Mi abuela se llama Bernarda. Tiene ochenta y seis años, pues nació en el ya lejano 1925. Hoy platiqué con ella. La encontré de visita en la casa de mis padres -cosa un poco rara, tomando en cuenta su gusto insobornable por ese sosegado retiro que le proporciona su casa- y me senté a su lado para escuchar sus historias, aquellas que repite encantada cuando encuentra unos oídos dispuestos a aguzarse bajo el encanto animoso de su charla. Mi abuela habla del ayer como de un presente que se resistiera a irse. Habla del abuelo, de su matrimonio con el joven jornalero aquel que la enamorara cuando no cumplía aún los veinte y con el que luego compartiera cincuenta y ocho largos años de su vida. Mi abuela habla de sus hijos. De sus ocho retoños convertidos ahora en árboles otoñales y de su variopinta descendencia.
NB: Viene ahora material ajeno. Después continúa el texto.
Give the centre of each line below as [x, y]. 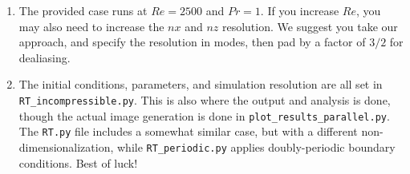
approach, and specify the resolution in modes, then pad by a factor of [192, 42]
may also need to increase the [91, 26]
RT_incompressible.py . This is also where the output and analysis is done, [205, 99]
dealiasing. [45, 57]
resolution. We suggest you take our [310, 26]
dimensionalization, [66, 146]
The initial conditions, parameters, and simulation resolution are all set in [201, 84]
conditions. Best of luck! [78, 162]
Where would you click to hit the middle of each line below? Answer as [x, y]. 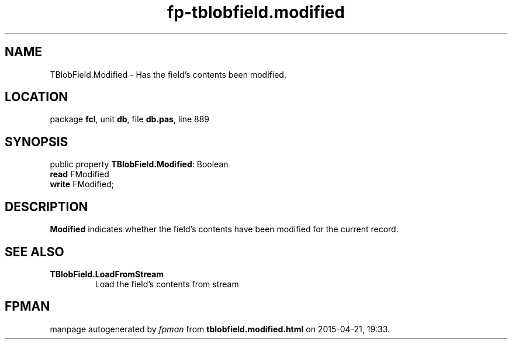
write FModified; [82, 184]
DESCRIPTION [46, 207]
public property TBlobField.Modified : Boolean [139, 164]
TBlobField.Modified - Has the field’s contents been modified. [168, 74]
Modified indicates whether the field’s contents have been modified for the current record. [224, 229]
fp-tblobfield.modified [256, 12]
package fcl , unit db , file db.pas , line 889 [130, 119]
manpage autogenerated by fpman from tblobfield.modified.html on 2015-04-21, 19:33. [220, 329]
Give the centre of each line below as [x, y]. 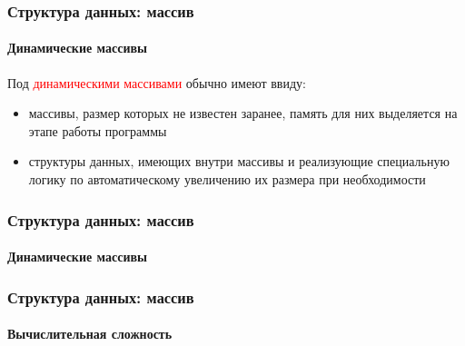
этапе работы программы [98, 130]
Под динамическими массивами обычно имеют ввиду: [157, 82]
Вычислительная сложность [90, 334]
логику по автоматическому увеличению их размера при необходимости [227, 179]
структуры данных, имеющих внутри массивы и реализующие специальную [239, 161]
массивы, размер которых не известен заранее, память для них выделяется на [243, 113]
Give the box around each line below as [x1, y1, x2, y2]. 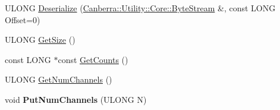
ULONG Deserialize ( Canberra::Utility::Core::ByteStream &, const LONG [5, 2, 276, 14]
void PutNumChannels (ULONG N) [5, 93, 147, 105]
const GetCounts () [58, 53, 128, 65]
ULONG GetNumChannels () [5, 73, 112, 86]
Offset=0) [5, 13, 40, 26]
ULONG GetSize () [5, 33, 75, 46]

La vieja saca cuentas y, orgullosa, comparte que de 1945 -el año en que terminó la segunda gran guerra, el año de su unión con el abuelo- a esta parte, más de treinta bisnietos adornan su vergel florido. De la guerra, me dice, se enteró porque unos pocos en el pueblo poseían aquellos inolvidables radio transistores de bulbos modelo 1936, marca RCA Víctor. "Oigan, la guerra", escuchaba que decía el dueño de uno de esos aparatejos, convertidos hoy en verdaderos lujos para coleccionistas. Nunca llegó a enterarse que al otro lado del océano la gran conflagración se terminaba del modo más cruento y que el mundo, su mundo, comenzaría a partir de entonces a trastocarse.
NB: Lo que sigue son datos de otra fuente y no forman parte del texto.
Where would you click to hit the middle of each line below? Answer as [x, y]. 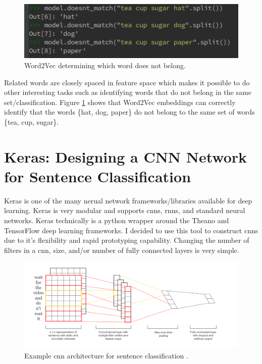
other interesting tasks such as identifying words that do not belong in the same [128, 92]
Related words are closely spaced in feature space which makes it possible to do [127, 82]
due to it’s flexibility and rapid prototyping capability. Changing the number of [127, 240]
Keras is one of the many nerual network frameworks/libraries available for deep [128, 200]
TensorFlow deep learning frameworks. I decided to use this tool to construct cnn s [131, 230]
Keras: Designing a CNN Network [126, 156]
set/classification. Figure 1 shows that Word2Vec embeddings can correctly [120, 102]
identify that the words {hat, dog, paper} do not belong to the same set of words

La pobreza de la que la abuela habla en sus pláticas interminables, en su traer a cuento su hermosa vida de muchacha provinciana, era la pobreza serenamente compartida por los desposeídos de antaño. Una pobreza de muchos soportando -como en todos lados, como siempre- la riqueza de unos cuantos. La pobreza de mi abuelo el labriego que, ganando -a punta de machete- un peso con cincuenta después de un día de sol a sol, apenas si podía con la compra de las cosas básicas, con la crianza de su larga prole. De todo habla la abuela que, dispuesta, responde a mis preguntas, a mi curiosidad que busca comprender su rostro alegre aun en medio del dolor de sus rodillas, de sus piernas aquejadas por la artritis y de su corazón a veces lento, a veces fatigado por tanta desazón y tanta vida.
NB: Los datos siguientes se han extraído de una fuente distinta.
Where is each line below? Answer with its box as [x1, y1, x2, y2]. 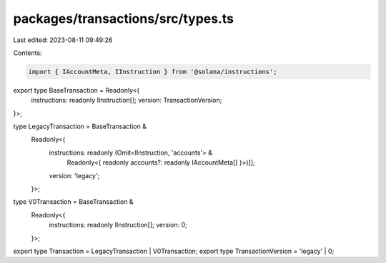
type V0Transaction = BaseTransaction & [13, 197, 134, 206]
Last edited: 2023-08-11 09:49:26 [13, 36, 113, 44]
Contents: [13, 48, 42, 57]
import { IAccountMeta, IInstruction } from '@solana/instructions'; [28, 68, 277, 76]
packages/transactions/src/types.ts [13, 11, 234, 26]
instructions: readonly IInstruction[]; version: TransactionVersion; [31, 96, 222, 105]
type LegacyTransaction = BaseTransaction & [13, 122, 147, 131]
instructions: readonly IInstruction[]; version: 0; [49, 221, 187, 230]

"Un día -me cuenta- don Tomás Garrido vino al pueblo. Vino para la feria que, en ese tiempo, se hacía en el terreno donde ahora vive don C. Alguien de la familia de tu abuelo le dijo que cerca de donde él andaba se moría tu bisabuelo, el finado Lázaro, que por favor mandara a un doctor que lo atendiera. En ese entonces, me acuerdo, con don Tomás andaba el doctor Mayans [José Manuel Mayans Victoria]. Cuando el doctor fue y lo revisó [al moribundo] le dijo a la familia que el enfermo podía vivir un año más si le compraban una medicina que costaba cerca de cien pesos. El doctor salió de la casa pobrecita donde tu abuelo vivía y mi suegro no tardó en morirse. No tuvo la familia de tu abuelo la manera de salvarle la vida a su papá." A la vieja querida se le entrecorta un poco la voz cuando recuerda la pobreza en la que vivió su infancia y casi toda su juventud. Yo la escucho en silencio convencido de que el bienestar del que hoy gozamos sus hijos y sus nietos descansa, en mucho, sobre los hombros maltratados de su generación.
Es tarde ya cuando la llevo de regreso a su casa y me despido de ella cargado de pequeños obsequios -un disco con música que le agrada y que ahora me comparte, varias paletas de sabores y alguno que otro dulce elaborado por sus incansables manos. "La última sobreviviente de mis lejanos ancestros está más viva que nunca -me digo-, más viva que la tristeza de estas calles ruidosas, más viva que las tardes de este pueblo sin redención."